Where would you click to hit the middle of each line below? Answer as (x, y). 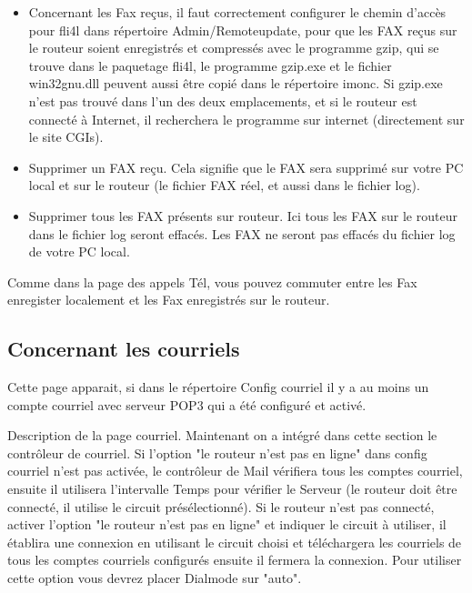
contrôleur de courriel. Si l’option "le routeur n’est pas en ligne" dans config (217, 452)
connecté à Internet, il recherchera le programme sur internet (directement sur (246, 119)
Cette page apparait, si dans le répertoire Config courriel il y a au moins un (218, 387)
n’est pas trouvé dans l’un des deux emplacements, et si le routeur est (223, 101)
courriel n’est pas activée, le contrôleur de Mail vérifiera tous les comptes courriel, (235, 471)
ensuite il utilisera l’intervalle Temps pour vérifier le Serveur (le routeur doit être (232, 489)
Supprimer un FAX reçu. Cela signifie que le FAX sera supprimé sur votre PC (246, 167)
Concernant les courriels (124, 349)
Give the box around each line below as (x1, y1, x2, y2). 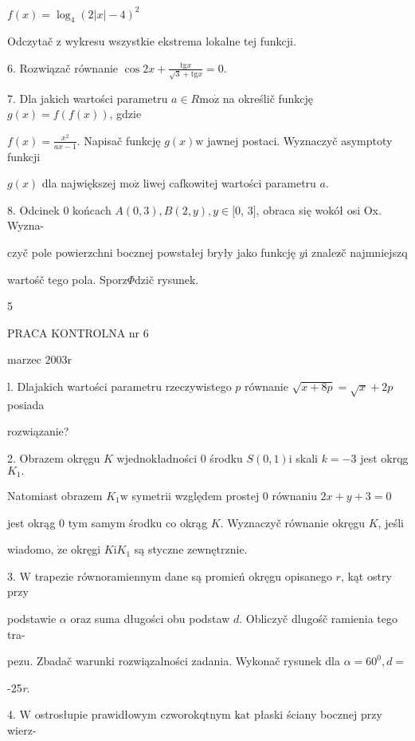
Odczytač (7, 33, 53, 49)
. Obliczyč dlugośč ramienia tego (239, 609, 398, 626)
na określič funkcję (222, 89, 314, 106)
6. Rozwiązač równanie (7, 59, 119, 76)
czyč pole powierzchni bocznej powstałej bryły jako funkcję (7, 243, 296, 260)
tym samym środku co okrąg (68, 514, 208, 530)
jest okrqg (360, 449, 409, 466)
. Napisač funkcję (76, 132, 161, 148)
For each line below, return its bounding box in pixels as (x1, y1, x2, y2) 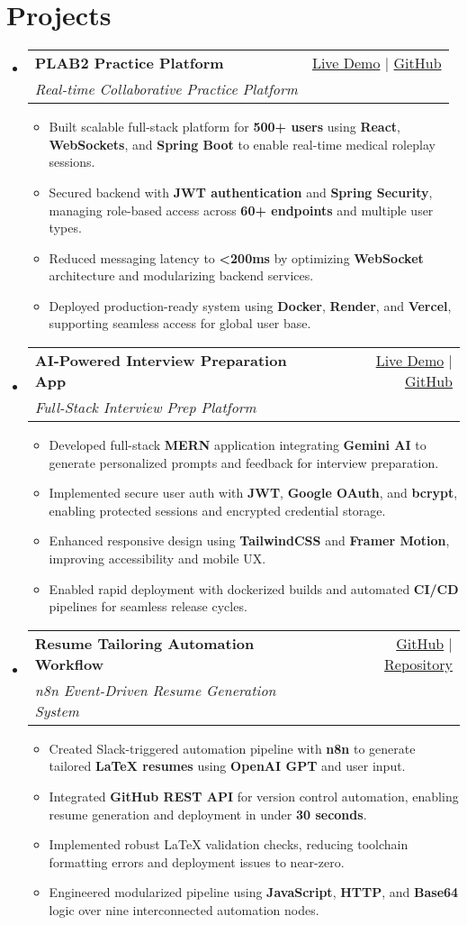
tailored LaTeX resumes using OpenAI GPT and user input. (49, 756, 406, 775)
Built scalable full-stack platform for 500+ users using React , (49, 117, 400, 136)
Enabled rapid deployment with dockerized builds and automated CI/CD (49, 579, 459, 598)
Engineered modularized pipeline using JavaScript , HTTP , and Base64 (49, 883, 459, 902)
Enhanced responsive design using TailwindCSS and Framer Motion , (49, 531, 450, 550)
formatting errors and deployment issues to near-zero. (49, 852, 345, 871)
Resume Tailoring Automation (34, 632, 255, 654)
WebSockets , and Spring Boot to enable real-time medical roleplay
+ + + + + + +
» TASK REQUIREMENTS
Count the lines in the entries where the string "routeur" appears, and report only the number.

» RESULT FOR THIS EXERCISE
3